── DATASET ──

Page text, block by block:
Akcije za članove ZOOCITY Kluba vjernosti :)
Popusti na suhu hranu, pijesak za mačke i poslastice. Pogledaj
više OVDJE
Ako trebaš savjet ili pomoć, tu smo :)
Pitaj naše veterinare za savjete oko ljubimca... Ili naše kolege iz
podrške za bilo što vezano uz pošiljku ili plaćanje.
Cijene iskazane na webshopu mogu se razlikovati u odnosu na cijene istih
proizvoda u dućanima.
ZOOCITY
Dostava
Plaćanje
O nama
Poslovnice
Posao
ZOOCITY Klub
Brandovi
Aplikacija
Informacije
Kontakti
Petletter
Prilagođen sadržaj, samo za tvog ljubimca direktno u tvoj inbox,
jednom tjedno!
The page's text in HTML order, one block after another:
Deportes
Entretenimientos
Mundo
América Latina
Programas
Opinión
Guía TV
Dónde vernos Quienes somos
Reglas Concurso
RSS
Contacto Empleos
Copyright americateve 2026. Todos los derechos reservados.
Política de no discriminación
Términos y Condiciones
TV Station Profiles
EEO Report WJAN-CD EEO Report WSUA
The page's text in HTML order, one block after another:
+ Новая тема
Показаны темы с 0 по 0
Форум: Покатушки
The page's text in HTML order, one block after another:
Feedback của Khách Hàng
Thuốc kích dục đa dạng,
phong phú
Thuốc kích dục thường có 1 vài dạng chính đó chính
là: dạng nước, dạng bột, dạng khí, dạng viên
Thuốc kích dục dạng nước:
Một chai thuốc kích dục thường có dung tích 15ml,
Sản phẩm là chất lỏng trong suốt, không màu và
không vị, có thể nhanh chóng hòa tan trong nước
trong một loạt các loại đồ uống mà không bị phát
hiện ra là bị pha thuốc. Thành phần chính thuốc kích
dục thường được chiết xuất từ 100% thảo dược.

───
── DATASET ──

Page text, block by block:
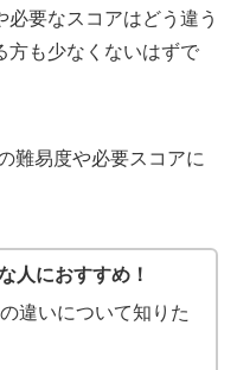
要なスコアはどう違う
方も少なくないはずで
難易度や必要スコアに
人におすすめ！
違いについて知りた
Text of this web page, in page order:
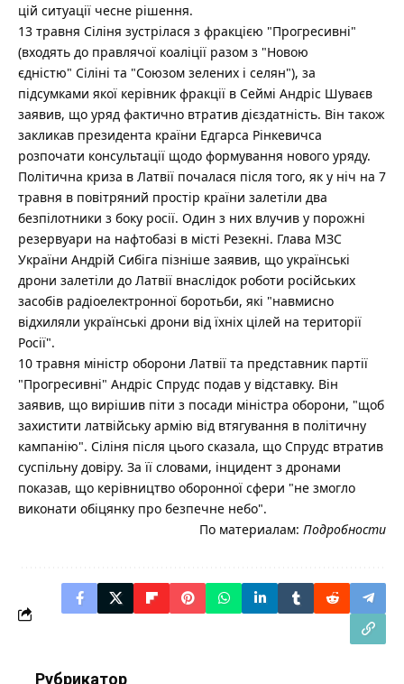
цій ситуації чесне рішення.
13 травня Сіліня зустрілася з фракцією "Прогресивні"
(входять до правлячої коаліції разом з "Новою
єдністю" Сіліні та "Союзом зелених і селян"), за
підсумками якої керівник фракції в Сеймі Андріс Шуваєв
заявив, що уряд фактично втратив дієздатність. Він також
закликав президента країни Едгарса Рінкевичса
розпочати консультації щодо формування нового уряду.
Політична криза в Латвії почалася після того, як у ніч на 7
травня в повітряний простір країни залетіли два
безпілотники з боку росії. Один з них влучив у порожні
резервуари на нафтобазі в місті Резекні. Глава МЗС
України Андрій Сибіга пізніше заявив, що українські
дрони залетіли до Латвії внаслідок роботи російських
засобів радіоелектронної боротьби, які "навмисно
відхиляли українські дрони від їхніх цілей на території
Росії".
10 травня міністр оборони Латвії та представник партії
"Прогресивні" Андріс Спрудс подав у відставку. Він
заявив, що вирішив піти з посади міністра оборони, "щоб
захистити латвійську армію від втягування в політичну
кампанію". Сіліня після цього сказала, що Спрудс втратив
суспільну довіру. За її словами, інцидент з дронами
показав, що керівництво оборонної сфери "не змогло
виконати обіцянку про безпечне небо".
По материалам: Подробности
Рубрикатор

───

ASSIGNMENT: Check each line of the entries above for the word "після". List the ones that have it.

YOUR RESPONSE:
Політична криза в Латвії почалася після того, як у ніч на 7
кампанію". Сіліня після цього сказала, що Спрудс втратив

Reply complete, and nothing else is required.